All that is needed is each line of the entries holding the word "Medicare", copied as it stands.
+ + +
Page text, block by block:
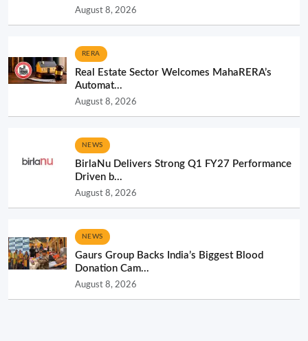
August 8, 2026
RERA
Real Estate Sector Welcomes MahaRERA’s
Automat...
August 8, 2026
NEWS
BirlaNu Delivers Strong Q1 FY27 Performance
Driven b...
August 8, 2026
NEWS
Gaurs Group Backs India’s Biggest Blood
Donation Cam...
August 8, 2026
+ + +
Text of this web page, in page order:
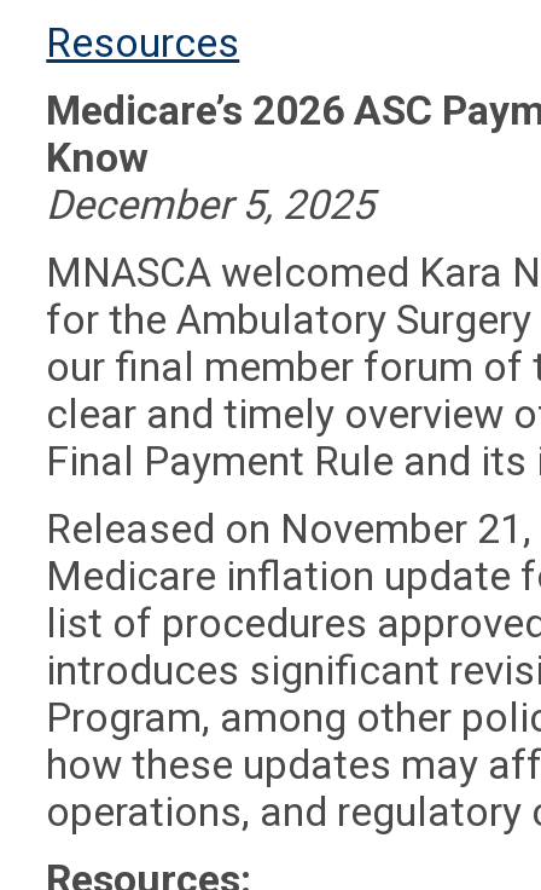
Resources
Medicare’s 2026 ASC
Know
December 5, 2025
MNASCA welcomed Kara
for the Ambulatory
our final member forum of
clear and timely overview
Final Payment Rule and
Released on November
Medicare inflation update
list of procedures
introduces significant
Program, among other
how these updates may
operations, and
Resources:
+ + +
_Answer:_
Medicare’s 2026 ASC
Medicare inflation update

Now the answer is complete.